MATERIALS PROVIDED:
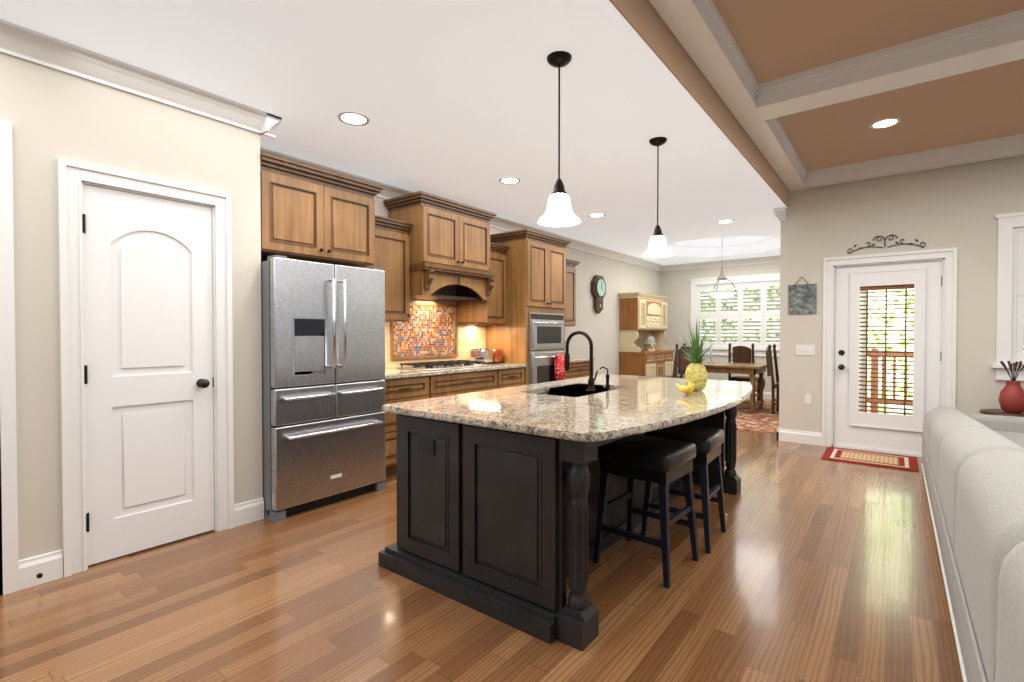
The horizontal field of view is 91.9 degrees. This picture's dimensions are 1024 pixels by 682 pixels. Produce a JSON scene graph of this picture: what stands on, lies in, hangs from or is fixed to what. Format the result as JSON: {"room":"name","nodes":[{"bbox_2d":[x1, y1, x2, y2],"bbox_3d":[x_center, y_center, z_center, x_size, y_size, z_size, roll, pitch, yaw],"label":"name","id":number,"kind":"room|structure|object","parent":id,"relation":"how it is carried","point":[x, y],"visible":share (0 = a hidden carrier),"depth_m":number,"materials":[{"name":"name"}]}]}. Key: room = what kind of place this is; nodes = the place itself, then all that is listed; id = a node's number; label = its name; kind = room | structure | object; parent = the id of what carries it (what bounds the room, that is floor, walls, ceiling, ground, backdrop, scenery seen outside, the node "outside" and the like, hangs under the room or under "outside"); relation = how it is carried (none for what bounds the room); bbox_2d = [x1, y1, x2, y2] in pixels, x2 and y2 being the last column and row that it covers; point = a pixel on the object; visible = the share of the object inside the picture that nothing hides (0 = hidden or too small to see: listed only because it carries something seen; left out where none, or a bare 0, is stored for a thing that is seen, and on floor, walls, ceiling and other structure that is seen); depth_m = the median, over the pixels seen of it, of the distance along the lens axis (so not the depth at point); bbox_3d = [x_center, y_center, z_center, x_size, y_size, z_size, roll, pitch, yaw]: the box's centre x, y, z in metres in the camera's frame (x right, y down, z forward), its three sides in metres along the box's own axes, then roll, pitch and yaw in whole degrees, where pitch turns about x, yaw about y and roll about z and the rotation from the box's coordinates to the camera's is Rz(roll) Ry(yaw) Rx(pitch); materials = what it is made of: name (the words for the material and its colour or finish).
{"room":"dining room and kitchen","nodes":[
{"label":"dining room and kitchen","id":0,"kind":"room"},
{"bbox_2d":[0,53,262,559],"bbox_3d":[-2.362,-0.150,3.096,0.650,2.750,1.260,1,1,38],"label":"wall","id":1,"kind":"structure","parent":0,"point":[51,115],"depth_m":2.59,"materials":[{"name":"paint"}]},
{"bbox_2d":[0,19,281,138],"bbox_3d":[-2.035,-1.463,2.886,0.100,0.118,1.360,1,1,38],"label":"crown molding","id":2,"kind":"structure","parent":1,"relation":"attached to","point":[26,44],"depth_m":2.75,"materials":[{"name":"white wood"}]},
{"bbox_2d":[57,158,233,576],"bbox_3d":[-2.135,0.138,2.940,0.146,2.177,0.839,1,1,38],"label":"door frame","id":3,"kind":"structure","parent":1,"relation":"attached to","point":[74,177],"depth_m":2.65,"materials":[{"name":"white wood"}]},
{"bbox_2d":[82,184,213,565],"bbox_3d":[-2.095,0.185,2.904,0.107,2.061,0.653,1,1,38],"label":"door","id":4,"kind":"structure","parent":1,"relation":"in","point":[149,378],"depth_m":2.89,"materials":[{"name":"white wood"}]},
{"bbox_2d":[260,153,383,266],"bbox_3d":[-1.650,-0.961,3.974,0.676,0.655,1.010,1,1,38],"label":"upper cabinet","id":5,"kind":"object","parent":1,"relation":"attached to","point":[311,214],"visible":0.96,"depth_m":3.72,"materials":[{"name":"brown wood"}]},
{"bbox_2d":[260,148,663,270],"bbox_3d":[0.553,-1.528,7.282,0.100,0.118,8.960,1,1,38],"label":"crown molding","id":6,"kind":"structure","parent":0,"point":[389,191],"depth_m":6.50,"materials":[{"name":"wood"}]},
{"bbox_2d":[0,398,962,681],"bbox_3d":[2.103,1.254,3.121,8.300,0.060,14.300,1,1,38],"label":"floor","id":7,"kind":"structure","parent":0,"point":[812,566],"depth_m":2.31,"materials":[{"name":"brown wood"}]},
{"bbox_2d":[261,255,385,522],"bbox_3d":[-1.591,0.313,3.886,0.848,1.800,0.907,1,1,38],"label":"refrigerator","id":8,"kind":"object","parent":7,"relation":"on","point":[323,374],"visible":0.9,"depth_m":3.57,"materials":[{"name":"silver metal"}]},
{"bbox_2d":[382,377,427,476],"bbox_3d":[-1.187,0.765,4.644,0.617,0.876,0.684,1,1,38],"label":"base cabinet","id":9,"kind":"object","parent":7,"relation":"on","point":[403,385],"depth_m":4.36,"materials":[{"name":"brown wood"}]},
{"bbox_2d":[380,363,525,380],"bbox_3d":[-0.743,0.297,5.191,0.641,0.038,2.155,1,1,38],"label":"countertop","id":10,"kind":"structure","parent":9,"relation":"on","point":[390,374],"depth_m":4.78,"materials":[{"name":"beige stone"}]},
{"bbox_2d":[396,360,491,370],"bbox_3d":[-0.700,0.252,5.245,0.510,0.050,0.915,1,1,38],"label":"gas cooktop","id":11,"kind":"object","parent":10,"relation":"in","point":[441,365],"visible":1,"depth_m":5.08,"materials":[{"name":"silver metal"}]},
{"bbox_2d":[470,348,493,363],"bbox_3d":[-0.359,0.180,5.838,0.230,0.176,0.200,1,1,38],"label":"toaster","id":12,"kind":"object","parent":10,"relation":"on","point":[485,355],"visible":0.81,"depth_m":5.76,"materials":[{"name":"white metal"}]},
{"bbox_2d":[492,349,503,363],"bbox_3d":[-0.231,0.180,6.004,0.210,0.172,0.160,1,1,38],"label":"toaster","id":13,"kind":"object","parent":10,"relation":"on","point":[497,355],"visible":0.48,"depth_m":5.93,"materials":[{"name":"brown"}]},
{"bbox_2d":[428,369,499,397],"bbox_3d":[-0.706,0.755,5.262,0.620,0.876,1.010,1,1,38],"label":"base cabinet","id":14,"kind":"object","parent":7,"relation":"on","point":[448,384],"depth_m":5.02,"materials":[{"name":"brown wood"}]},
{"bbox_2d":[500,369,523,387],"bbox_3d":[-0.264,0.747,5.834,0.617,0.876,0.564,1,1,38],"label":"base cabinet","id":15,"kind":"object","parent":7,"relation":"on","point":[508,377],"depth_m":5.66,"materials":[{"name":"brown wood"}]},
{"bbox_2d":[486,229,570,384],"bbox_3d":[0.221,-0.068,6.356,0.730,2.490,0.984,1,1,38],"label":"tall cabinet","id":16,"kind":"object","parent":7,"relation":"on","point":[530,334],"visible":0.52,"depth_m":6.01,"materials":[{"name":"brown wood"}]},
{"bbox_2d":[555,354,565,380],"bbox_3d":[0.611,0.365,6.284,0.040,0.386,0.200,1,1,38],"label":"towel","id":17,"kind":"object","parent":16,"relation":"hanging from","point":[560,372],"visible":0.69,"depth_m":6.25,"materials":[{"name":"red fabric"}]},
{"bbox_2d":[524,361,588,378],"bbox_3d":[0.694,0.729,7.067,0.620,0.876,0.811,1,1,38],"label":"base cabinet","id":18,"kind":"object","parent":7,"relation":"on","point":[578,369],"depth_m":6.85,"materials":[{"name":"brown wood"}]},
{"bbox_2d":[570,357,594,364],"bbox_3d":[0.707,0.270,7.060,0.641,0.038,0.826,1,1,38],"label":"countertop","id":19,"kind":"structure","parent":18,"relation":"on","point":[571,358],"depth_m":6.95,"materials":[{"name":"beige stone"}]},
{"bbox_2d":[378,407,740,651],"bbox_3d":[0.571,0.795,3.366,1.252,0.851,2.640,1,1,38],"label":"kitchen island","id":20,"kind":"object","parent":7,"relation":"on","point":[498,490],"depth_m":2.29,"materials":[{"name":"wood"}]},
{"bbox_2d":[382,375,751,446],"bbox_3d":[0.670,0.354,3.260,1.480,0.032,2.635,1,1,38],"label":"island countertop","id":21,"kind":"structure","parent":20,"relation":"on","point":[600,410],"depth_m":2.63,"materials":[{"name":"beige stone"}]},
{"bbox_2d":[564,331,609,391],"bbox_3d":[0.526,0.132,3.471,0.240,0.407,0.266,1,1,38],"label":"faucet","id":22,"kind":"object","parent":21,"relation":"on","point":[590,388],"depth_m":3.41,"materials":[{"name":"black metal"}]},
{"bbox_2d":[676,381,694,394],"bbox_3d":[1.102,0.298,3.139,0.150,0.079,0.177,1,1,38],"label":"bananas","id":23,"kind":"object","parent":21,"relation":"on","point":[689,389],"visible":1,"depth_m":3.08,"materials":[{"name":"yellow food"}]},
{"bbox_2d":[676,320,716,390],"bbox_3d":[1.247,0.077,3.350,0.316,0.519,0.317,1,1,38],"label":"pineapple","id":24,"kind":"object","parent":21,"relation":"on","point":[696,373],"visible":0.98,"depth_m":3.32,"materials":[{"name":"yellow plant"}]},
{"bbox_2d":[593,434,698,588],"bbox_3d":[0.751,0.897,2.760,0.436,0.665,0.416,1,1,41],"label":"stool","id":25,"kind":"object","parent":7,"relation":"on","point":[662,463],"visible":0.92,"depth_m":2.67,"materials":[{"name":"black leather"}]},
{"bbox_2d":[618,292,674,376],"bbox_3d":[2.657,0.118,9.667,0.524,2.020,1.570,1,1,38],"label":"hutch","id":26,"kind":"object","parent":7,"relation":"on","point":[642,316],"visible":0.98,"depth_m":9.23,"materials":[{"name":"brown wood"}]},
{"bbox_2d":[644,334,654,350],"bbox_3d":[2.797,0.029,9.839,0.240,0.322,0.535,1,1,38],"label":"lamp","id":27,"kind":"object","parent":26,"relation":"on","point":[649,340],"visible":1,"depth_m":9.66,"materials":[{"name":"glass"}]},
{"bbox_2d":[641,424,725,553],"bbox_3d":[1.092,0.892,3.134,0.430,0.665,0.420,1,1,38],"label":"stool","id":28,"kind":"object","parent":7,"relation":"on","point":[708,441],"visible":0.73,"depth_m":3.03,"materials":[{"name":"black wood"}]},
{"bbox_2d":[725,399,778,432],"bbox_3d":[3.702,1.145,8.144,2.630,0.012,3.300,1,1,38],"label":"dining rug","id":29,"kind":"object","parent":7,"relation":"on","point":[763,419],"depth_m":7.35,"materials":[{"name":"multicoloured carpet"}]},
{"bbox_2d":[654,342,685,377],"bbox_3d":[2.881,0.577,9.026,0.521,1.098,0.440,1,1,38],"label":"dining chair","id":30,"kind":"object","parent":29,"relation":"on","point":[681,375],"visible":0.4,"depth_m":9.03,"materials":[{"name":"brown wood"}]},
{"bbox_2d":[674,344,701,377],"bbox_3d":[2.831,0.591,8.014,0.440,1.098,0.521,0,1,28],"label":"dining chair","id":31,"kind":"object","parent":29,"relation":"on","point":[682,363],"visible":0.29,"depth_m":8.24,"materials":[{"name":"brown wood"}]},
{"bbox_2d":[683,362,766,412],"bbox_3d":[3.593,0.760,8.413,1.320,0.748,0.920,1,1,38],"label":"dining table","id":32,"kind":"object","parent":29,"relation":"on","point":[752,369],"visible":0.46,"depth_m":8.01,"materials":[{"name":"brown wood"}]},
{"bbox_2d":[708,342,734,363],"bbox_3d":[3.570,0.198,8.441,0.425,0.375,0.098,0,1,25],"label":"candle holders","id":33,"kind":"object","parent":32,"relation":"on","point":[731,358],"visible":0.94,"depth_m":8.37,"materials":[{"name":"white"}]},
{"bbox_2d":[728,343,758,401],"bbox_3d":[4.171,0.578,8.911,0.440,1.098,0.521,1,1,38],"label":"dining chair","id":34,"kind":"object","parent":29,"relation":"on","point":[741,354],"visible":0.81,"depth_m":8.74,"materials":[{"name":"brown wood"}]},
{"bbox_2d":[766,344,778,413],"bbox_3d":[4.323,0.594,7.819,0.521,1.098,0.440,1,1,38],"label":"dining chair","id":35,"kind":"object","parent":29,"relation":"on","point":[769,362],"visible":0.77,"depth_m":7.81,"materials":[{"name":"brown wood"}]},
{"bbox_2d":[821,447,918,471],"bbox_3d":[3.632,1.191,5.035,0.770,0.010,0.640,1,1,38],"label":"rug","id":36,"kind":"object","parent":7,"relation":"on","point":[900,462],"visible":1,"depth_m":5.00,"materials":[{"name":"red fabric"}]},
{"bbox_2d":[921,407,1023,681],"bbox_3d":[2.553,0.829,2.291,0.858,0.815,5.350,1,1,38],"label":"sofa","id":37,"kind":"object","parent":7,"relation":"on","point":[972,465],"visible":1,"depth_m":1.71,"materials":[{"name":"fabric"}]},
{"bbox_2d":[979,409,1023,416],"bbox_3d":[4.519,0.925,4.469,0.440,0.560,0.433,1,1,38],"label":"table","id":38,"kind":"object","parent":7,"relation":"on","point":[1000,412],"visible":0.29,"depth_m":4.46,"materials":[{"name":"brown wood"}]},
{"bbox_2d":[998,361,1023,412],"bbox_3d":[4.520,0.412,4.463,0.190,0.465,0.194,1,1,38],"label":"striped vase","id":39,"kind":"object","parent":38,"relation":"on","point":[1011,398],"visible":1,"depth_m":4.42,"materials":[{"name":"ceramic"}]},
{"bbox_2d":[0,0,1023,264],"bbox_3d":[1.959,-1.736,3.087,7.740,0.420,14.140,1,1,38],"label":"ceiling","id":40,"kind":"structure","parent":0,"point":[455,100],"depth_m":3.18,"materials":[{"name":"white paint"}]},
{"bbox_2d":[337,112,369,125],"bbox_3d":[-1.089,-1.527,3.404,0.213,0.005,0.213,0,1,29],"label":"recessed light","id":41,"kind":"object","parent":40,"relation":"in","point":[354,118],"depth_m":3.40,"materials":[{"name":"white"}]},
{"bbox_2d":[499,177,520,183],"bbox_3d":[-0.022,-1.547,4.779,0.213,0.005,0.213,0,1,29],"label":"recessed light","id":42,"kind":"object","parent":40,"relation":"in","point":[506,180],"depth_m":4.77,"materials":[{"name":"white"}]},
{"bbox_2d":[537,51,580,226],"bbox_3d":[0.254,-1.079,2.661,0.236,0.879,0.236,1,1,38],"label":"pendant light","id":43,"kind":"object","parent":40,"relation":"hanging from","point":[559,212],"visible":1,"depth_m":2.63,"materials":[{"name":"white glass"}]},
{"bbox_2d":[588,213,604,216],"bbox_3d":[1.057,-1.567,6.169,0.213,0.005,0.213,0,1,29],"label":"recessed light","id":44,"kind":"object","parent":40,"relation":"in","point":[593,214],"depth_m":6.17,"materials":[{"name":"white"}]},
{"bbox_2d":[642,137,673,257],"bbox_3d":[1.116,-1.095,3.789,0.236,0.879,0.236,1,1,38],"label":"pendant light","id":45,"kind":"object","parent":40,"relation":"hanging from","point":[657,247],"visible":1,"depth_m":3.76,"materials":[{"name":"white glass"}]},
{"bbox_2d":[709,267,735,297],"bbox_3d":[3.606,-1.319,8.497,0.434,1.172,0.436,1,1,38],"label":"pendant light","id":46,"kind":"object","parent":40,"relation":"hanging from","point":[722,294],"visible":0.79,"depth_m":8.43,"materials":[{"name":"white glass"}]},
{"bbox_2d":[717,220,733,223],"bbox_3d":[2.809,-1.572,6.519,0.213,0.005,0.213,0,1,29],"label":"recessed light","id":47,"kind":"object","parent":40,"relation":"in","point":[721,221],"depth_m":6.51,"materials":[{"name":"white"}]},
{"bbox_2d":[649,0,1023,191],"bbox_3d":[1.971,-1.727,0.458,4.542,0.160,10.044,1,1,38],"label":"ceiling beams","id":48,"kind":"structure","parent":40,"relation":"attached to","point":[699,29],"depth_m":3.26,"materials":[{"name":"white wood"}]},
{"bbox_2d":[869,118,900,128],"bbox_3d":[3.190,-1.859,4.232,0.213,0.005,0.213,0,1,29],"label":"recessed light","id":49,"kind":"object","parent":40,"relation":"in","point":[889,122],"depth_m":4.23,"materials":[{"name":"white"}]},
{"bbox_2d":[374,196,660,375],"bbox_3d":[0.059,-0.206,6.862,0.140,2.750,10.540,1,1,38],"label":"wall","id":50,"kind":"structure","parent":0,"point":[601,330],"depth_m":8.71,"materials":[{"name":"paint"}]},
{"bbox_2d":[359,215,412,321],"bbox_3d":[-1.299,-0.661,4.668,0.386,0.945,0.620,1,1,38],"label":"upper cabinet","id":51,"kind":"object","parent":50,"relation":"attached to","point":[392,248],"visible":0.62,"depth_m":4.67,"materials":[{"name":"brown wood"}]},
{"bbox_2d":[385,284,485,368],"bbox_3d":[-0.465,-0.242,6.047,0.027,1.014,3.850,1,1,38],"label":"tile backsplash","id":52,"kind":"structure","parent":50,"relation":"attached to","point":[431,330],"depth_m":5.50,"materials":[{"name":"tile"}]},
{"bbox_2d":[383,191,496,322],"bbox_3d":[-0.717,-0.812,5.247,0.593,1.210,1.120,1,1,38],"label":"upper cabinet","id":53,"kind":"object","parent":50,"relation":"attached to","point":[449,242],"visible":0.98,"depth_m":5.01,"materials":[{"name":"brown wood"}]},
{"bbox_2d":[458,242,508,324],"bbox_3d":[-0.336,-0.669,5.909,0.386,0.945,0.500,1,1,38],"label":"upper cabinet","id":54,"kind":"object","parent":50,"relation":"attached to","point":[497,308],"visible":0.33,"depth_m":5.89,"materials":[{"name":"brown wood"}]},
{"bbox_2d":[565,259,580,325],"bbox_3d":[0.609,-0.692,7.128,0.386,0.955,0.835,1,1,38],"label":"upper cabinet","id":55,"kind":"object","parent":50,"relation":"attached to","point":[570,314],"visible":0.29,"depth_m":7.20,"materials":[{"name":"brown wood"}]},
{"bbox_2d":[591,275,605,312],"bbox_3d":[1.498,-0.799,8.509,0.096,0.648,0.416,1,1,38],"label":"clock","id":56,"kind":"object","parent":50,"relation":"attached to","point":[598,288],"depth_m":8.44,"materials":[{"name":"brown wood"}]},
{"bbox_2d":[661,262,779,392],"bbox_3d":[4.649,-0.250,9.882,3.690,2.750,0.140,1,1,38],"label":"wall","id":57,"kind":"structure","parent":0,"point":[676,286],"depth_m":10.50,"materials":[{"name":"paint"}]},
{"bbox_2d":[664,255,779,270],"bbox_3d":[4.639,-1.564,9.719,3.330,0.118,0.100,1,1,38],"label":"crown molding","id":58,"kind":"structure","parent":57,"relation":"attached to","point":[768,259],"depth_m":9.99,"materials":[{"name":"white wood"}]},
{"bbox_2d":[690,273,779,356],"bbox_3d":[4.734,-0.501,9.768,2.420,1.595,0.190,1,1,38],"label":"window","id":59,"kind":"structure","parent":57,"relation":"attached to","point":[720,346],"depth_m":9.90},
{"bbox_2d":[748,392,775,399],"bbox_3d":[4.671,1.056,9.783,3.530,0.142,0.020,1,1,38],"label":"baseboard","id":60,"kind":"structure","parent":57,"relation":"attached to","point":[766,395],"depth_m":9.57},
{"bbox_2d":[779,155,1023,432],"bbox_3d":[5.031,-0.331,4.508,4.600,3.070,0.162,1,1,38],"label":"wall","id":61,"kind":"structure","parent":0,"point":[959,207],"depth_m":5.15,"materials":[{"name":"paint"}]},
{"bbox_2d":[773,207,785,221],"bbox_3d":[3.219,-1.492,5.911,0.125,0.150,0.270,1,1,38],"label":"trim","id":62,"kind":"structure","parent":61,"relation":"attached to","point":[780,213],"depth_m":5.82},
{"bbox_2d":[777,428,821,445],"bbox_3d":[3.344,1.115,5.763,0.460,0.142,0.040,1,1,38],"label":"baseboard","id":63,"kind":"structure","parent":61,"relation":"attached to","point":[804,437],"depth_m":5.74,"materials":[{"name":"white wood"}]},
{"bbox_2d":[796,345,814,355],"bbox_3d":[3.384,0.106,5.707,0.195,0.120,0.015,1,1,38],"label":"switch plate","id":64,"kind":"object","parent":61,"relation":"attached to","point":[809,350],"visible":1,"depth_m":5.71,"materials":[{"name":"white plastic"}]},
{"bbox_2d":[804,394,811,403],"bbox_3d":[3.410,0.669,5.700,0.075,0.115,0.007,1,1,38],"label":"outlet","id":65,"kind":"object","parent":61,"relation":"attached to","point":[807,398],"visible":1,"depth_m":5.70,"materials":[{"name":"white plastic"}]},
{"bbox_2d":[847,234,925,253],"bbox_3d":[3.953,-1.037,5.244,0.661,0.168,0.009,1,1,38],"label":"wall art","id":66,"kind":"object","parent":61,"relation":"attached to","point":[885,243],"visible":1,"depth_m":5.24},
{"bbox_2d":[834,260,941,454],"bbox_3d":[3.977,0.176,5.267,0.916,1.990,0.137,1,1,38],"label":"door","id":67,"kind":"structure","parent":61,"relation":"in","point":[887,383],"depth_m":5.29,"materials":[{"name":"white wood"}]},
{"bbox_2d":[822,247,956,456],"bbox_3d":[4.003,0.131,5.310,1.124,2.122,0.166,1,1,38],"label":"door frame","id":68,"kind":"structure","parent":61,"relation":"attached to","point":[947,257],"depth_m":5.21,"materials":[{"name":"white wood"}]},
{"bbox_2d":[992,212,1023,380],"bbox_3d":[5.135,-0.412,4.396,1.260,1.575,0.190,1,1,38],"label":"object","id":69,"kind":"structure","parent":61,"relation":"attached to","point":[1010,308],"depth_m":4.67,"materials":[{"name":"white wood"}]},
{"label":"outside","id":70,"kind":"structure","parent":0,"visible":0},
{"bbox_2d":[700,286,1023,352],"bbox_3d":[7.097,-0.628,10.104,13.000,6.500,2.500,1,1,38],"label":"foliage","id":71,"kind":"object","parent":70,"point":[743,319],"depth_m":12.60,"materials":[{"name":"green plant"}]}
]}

ACTION ITEM: Return every line in the records that includes the string "stool".

RESULT BELOW:
{"bbox_2d":[593,434,698,588],"bbox_3d":[0.751,0.897,2.760,0.436,0.665,0.416,1,1,41],"label":"stool","id":25,"kind":"object","parent":7,"relation":"on","point":[662,463],"visible":0.92,"depth_m":2.67,"materials":[{"name":"black leather"}]},
{"bbox_2d":[641,424,725,553],"bbox_3d":[1.092,0.892,3.134,0.430,0.665,0.420,1,1,38],"label":"stool","id":28,"kind":"object","parent":7,"relation":"on","point":[708,441],"visible":0.73,"depth_m":3.03,"materials":[{"name":"black wood"}]},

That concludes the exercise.